When it comes to matters that are external to the company – like market analysis – the data that drives the algorithm is mined and gathered from a variety of sources, but for internal solutions, it usually comes from just one place: your employees. It’s therefore more and more common for employers to demand their workforce incorporate data feeding practices into their routine – and often, this is encountered with understandable resistance. While the information is essential for insights into the company and decision-making by executives, gathering it can also have a dampening effect on employee engagement and their sense of affiliation with the organization. In short; it’s intrusive and hostile.

But what if we told you there is a simple way to not only ensure your employees cooperate with these new systems, but that they’ll do so willingly?

To start, we need to change our perspective on who the AI is there for.

A Change in Perspective

Smart HR platforms today rely on data entered by employees in order to provide the relevant insights and functionality to decision-makers inside the company. Data about the available skills, performance and engagement within the workforce is, indeed, highly relevant to executives and team leaders – but it’s easy to forget that it’s also highly relevant to the employees themselves.

When employees are asked to feed their personal information into a system they themselves do not benefit from, not only do they have no personal motivation to do so – they actually have a good reason to actively avoid doing it. This is because they can’t know or see where that information is going, and can therefore only assume that information will eventually be used against them.

But even if employees undergo tutorials and explanations about the system, and know that the information it gathers won’t be used to tighten the rope around them, as long as they don’t actively benefit from it, their motivation for keeping the system updated will erode very quickly.

So are AI-driven HR platforms doomed to fail?

Far from it. They just need to stop thinking about the workforce as data points that need to be gathered, and to start thinking about employees as their most important users.

Data for All

When an employee feeds her personal information into a sprawling, data-driven system, that system then provides meaningful, important insights to decision makers within the company about her place in the organization.
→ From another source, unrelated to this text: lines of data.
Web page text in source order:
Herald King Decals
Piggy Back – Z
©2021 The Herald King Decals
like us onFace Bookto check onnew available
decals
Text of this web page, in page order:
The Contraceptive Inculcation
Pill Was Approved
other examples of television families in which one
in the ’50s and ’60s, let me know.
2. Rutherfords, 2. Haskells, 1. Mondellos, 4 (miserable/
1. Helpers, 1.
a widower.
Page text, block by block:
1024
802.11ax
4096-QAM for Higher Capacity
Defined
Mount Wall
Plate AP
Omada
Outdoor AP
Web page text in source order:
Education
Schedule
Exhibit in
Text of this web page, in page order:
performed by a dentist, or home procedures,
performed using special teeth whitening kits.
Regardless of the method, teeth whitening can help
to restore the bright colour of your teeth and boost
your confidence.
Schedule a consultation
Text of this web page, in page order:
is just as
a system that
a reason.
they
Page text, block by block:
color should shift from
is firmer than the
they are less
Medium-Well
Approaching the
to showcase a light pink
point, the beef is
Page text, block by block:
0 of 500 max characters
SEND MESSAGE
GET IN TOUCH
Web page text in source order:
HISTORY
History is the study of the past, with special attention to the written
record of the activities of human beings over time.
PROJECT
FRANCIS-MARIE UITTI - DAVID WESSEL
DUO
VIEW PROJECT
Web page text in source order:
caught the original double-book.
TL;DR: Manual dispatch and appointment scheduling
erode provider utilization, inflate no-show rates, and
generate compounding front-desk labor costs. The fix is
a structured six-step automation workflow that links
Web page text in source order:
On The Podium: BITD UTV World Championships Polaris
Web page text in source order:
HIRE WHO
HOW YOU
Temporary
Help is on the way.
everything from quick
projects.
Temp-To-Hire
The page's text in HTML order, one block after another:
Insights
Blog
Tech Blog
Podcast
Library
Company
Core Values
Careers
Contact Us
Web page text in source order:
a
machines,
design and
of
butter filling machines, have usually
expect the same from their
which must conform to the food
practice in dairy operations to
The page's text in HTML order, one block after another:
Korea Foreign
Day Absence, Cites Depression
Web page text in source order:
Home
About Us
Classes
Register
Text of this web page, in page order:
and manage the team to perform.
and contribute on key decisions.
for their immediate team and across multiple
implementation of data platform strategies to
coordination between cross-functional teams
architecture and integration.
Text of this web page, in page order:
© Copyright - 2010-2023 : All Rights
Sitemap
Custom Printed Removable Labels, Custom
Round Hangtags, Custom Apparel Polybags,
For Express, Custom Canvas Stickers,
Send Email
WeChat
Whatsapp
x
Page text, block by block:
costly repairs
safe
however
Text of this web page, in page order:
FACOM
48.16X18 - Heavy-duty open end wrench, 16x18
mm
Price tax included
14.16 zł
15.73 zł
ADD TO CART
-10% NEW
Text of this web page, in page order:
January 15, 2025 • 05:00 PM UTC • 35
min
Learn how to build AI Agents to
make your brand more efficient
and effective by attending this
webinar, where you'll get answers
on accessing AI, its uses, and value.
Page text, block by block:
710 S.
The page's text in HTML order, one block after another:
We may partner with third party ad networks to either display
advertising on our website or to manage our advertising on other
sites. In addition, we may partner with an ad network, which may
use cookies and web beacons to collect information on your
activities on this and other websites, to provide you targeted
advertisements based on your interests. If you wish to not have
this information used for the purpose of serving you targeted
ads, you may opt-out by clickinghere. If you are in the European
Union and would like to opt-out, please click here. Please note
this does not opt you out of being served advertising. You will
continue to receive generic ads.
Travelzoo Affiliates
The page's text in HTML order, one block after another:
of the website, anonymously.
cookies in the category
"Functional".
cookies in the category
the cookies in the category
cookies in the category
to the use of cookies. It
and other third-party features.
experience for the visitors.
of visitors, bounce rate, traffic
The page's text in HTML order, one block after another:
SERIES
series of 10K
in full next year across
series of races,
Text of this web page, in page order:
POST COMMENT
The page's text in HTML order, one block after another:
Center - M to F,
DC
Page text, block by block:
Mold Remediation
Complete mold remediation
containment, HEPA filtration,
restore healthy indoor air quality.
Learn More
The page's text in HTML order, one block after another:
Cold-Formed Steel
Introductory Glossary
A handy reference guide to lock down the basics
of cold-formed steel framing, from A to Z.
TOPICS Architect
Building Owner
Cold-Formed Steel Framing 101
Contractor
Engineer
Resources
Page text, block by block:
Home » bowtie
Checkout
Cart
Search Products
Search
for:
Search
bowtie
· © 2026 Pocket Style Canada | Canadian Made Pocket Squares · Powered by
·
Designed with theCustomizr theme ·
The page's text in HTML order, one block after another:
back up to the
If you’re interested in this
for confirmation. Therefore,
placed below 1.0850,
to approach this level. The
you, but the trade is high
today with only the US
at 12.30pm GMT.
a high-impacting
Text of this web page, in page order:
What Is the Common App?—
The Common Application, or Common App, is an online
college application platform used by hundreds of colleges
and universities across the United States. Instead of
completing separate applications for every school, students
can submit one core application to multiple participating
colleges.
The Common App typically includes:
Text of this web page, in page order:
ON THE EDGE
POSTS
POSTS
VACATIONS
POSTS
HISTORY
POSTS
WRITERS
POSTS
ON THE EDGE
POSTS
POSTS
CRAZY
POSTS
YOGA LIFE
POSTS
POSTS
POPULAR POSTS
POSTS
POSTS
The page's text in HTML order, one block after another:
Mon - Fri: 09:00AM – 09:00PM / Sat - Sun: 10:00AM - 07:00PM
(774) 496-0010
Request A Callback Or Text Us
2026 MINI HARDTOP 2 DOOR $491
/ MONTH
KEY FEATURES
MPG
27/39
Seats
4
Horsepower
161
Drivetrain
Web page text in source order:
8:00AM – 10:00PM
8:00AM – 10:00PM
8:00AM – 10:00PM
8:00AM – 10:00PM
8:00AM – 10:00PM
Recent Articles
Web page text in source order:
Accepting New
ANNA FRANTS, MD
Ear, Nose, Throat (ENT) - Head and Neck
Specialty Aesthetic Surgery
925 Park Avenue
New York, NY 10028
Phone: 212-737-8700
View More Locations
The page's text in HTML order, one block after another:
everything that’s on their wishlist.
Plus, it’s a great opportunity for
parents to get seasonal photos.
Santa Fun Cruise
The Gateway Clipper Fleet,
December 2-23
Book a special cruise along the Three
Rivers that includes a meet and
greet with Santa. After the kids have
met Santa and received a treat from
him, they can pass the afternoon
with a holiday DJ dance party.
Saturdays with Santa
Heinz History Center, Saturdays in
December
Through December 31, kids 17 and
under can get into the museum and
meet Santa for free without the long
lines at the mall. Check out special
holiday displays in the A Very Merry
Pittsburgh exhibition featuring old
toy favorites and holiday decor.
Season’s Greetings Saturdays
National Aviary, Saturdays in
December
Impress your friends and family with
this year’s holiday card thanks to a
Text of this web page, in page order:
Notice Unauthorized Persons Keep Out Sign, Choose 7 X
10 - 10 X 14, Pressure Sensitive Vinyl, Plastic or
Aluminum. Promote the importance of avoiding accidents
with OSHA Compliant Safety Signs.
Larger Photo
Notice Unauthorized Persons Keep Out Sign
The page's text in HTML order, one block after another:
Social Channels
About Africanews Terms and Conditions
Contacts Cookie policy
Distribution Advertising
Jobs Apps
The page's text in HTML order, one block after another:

But while those insights are highly relevant to managers and executives, the person they hold the most value for is the employee herself.

If employees are seen by the company as partners and collaborators, rather than resources, they stand to benefit the most from the data they help provide the system with.

Companies that realize this have a huge advantage not only in boosting their workforce’s engagement, but also in their ability to harvest better data about themselves over time.

In a world where data is king, companies that have more of it, and in higher quality, as well as the ability to share its prizes with their employees, have a distinct advantage over the competition.

People First

As automation and the digital revolution continue to take hold of businesses, it’s easy to forget that the most important resource companies have are their people. Every new platform, technology and methodology that organizations choose to adopt should keep people the top priority – and data science is no exception.

If your AI relies on your employees but doesn’t serve them, you should be asking yourself how you can change that.